The ending is rather different from Jonson's, where when Epicœne is revealed to be a boy, where a shamed Morose exits and his nephew Dauphine remarks dismissively "I'll not trouble you, till you trouble me with your funeral, which I care not how soon it come." In Zweig's libretto, the charade has served a benign purpose: Morosus realizes his folly and states "You did the right thing, rag a fool and thrash his stupidity." Morosus now has all he wants: a loving nephew as his heir, an admiring "daughter in law" and most of all the peace and quiet he has been seeking. Thus the comedy is more about the transformation of the old man rather as in Charles Dickens's A Christmas Carol where the fantastical events transform Scrooge. Sir Morosus has the final word in an aria which has become the best known part of the opera "Wie schön ist doch die Musik".

==Instrumentation==

The opera uses a large orchestra with the following instrumentation:
- 3 flutes, piccolo, 2 oboes, English horn, D-clarinet, 2 clarinets in B-flat and A, bass clarinet, 3 bassoons, contrabassoon
- 4 French horns, 3 trumpets, 3 trombones, tuba
- Timpani, glockenspiel, xylophone, 4 large bells, 1 set of small bells, snare drum, bass drum, 1 pair of crash cymbals, suspended cymbal, tam-tam (gong), triangle, tambourine, rattle, 1 pair of castanets
- Celesta, harp, harpsichord
- 14 1st violins, 12 2nd violins, 8 violas, 8 cellos, 6 double basses
- Stage band: 2 bagpipes, 3 trumpets, 2 snare drums, organ

==Recordings==
All the recordings are of cut versions of the opera except for the 1977 one led by Marek Janowski. In staged performances cuts of 25 to 30% of the music are not uncommon.
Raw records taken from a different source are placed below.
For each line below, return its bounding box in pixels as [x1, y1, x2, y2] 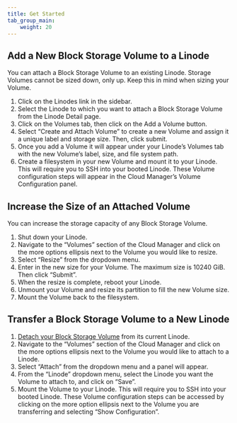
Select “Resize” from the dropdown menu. [17, 255, 141, 264]
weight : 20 [20, 23, 52, 30]
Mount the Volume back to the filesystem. [17, 293, 139, 301]
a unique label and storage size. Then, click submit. [17, 135, 168, 144]
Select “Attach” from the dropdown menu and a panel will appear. [17, 362, 209, 371]
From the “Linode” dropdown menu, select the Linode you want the [17, 369, 214, 378]
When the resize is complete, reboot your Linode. [17, 278, 162, 286]
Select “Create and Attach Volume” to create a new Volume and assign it [17, 127, 229, 136]
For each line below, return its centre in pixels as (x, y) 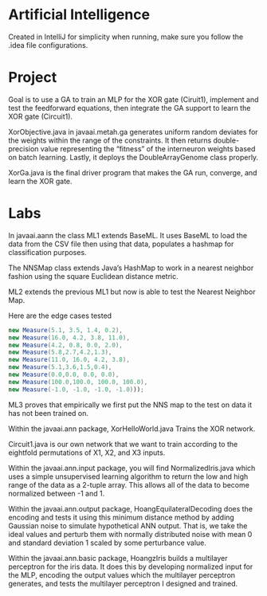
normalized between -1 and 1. (57, 493)
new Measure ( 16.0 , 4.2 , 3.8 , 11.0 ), (69, 337)
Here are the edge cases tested (60, 316)
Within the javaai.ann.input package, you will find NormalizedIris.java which (132, 468)
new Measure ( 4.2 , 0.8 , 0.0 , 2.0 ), (66, 345)
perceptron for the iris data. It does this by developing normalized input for (131, 567)
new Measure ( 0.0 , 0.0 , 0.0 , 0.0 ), (64, 375)
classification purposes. (47, 252)
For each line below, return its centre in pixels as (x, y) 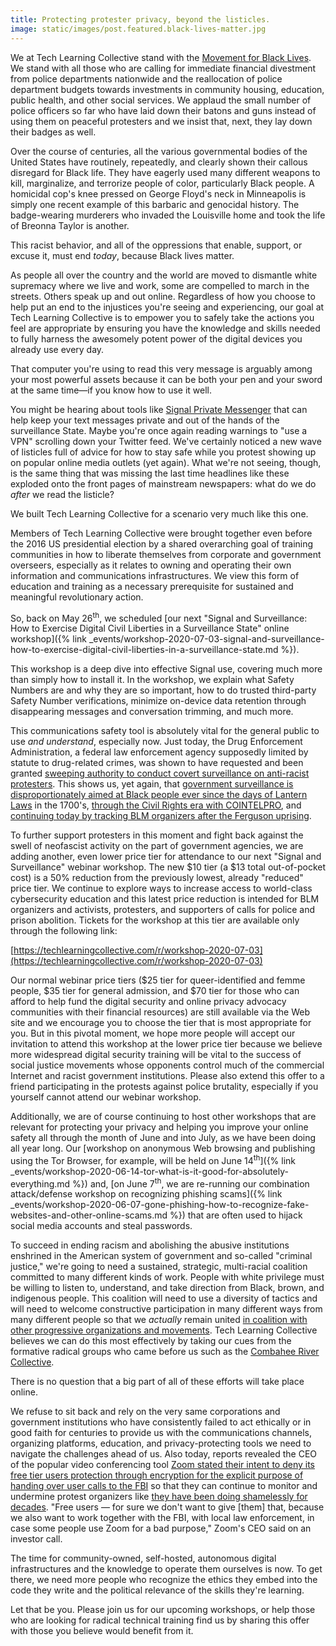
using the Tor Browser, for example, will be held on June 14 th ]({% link (153, 1159)
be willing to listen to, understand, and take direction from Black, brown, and (167, 1288)
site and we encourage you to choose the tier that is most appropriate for (161, 1023)
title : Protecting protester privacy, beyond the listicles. (140, 19)
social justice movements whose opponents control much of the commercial (167, 1065)
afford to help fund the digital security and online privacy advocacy (148, 1002)
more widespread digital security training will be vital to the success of (156, 1055)
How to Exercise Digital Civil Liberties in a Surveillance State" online (150, 628)
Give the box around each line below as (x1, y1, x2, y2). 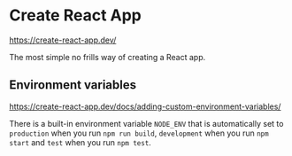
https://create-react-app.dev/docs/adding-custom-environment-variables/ (9, 101, 281, 112)
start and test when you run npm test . (9, 136, 152, 147)
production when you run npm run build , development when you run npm (9, 128, 269, 138)
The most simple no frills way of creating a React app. (9, 51, 206, 62)
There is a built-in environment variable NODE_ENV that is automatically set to (9, 118, 284, 129)
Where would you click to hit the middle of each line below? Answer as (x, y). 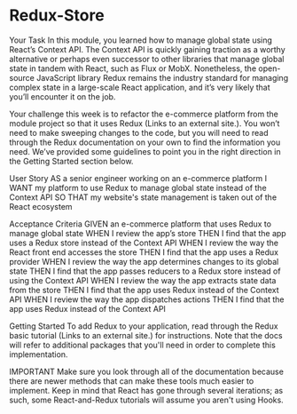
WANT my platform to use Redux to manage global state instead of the (138, 187)
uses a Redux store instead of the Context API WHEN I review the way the (144, 243)
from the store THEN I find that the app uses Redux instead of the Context (144, 290)
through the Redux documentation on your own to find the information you (145, 142)
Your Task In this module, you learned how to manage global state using (141, 40)
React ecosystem (41, 206)
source (22, 77)
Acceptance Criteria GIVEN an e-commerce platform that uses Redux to (141, 224)
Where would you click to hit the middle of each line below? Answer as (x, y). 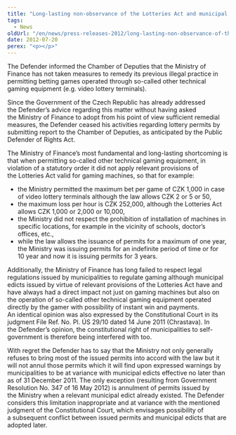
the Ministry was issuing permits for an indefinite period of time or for (118, 249)
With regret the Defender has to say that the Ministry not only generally (110, 350)
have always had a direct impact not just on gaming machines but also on (113, 292)
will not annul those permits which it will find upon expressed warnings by (114, 365)
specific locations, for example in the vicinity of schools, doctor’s (111, 226)
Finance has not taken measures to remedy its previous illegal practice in (113, 74)
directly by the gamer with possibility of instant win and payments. (103, 307)
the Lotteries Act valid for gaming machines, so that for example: (101, 175)
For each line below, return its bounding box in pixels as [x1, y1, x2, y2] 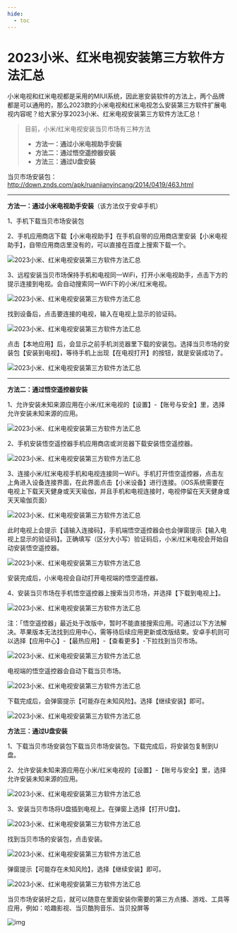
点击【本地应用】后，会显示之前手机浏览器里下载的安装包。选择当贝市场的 [7, 340, 224, 348]
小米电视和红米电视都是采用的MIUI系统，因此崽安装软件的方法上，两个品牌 [7, 92, 225, 101]
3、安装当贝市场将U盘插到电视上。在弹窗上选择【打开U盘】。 [7, 805, 185, 813]
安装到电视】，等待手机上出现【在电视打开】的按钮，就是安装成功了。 [25, 348, 227, 357]
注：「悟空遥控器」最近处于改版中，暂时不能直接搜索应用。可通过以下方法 [7, 619, 221, 627]
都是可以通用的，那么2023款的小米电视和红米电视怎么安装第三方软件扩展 [7, 101, 221, 110]
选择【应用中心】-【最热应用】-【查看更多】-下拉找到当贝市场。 [13, 636, 202, 645]
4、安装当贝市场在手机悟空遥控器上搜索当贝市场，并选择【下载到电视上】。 [7, 589, 225, 597]
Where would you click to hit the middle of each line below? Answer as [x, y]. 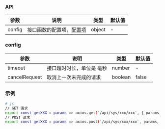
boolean [122, 77]
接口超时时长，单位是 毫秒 [77, 68]
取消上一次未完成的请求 [74, 77]
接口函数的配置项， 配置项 [56, 30]
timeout [16, 68]
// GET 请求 [16, 108]
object [98, 29]
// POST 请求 [18, 117]
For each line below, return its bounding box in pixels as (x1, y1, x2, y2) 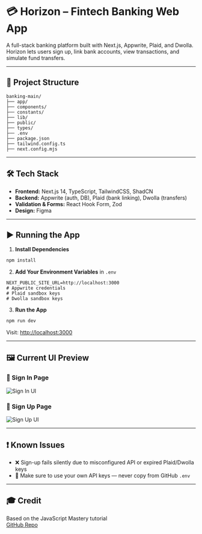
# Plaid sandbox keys (6, 290, 61, 296)
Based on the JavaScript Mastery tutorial (6, 515, 108, 522)
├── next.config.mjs (6, 146, 58, 152)
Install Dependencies (14, 246, 69, 253)
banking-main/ (6, 93, 42, 99)
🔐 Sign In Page (6, 373, 49, 382)
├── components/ (6, 103, 47, 110)
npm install (6, 257, 36, 263)
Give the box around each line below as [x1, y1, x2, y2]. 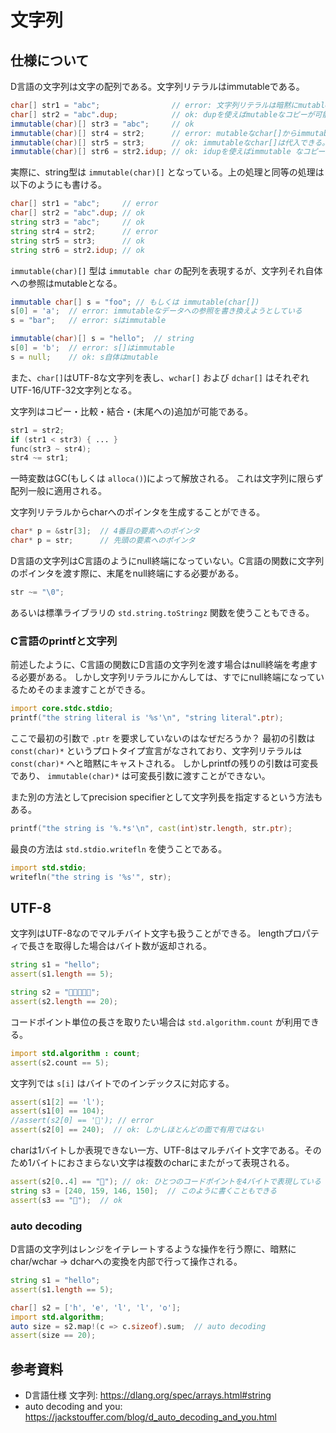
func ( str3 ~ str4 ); [10, 444, 92, 454]
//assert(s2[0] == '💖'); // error [10, 1116, 155, 1126]
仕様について [10, 52, 90, 69]
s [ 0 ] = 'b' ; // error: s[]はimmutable [10, 343, 175, 353]
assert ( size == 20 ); [10, 1331, 97, 1341]
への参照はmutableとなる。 [10, 277, 123, 289]
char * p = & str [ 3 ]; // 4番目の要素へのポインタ [10, 526, 200, 536]
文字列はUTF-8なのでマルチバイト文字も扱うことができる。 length [10, 927, 285, 940]
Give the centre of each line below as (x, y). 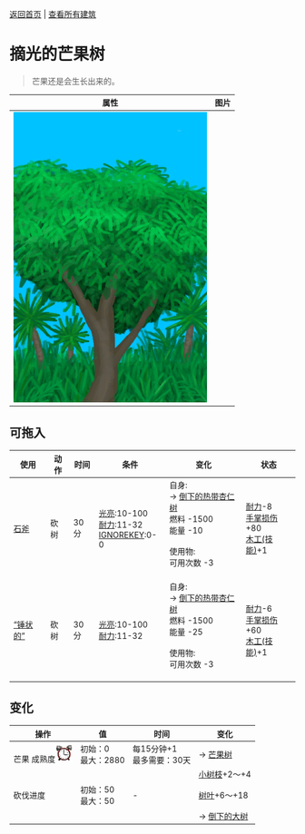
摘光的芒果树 (58, 54)
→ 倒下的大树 (223, 817)
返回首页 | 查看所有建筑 (53, 14)
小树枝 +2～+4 (225, 774)
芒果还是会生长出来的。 (75, 81)
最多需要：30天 (162, 760)
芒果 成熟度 (34, 759)
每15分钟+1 (155, 749)
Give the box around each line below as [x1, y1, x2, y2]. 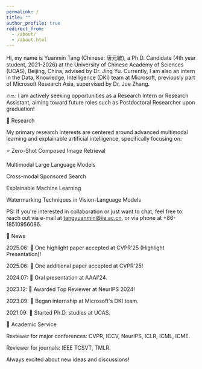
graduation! [6, 105, 35, 112]
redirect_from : [6, 25, 45, 32]
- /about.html [11, 37, 47, 43]
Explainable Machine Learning [6, 185, 81, 191]
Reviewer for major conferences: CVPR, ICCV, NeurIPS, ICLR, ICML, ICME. [6, 333, 191, 339]
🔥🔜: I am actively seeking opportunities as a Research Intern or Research [6, 92, 189, 99]
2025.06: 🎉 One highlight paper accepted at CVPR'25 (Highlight [6, 244, 165, 251]
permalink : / [6, 8, 39, 15]
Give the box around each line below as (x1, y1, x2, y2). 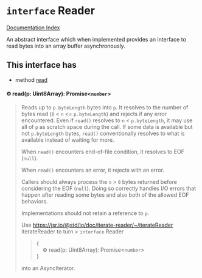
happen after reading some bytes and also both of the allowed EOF (21, 191, 190, 199)
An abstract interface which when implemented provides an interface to (6, 35, 187, 43)
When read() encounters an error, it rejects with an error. (21, 166, 164, 174)
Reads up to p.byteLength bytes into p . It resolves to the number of (21, 103, 189, 111)
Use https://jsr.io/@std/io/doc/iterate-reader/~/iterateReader (21, 221, 173, 229)
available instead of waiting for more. (21, 136, 114, 144)
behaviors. (21, 197, 48, 205)
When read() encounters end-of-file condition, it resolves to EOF (21, 148, 184, 155)
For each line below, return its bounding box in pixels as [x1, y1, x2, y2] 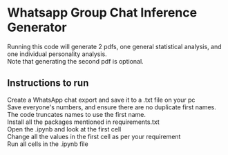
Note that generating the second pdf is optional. [7, 57, 144, 65]
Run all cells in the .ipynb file [7, 140, 88, 148]
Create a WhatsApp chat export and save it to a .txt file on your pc [7, 95, 196, 104]
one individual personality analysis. [7, 50, 107, 58]
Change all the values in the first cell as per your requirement [7, 132, 181, 140]
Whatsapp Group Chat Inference [7, 5, 198, 21]
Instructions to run [7, 77, 89, 89]
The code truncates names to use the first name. [7, 110, 146, 118]
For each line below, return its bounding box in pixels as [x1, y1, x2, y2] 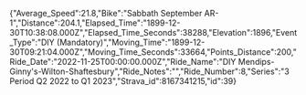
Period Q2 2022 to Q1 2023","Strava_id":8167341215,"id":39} [9, 76, 237, 86]
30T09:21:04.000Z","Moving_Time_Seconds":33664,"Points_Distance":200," [9, 47, 297, 58]
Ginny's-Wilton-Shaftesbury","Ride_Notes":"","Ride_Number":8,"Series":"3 [9, 66, 290, 77]
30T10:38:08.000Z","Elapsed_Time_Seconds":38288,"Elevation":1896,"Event [9, 27, 298, 37]
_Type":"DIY [9, 37, 55, 47]
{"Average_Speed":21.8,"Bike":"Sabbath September [9, 8, 203, 18]
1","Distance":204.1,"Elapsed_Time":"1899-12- [9, 17, 181, 28]
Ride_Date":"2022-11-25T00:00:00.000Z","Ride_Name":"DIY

The full running time is about 3 hours.

| Year | Cast: Aminta, Housekeeper, Henry, Schneidebart, Morosus | Conductor, chorus and orchestra | Label |
|---|---|---|---|
| 1959, August 8 (not August 6 as shown), live in Salzburg | Hilde Güden, Georgine von Milinkovič, Fritz Wunderlich, Hermann Prey, Hans Hotter | Karl Böhm, Chorus of the Vienna State Opera, Vienna Philharmonic | CD: Deutsche Grammophon Cat: DG 445 335–2 |
| 1971, July 14, live in Munich | Reri Grist, Martha Mödl, Donald Grobe, Barry McDaniel, Kurt Böhme | Wolfgang Sawallisch, Chorus of Bavarian State Opera, Bavarian State Orchestra | CD: Orfeo, Cat: C 516992 I |
| 1976 and 1977, studio recording in Lukaskirche, Dresden | Jeanette Scovotti, Annelies Burmeister, Eberhard Büchner, Wolfgang Schöne, Theo Adam | Marek Janowski, Dresden State Opera Chorus, Staatskapelle Dresden | CD: Testament Cat: CMS 566033–2 |
| 2012, May 7–12, studio recording in Opernhaus Chemnitz | Julia Bauer, Monika Straube, Bernhard Berchtold, Andreas Kindschuh, Franz Hawlata | Frank Beermann, Chorus of Chemnitz Opera, Robert-Schumann Philharmonie | CD: CPO Cat: CPO 777 757–2 |

The closing monologue "Wie schön ist doch die Musik" has been recorded by many basses and bass baritones, including Hans Hotter, Kurt Moll, Thomas Quasthoff, and Matti Salminen. The last three notes of this aria are three sustained B flats (B♭_{2}). When this aria is performed in recital, basses who have the note sometimes sing the last of the three down an octave, which is B♭_{1} (e.g., Matti Salminen). However, this is not indicated as an option in the score.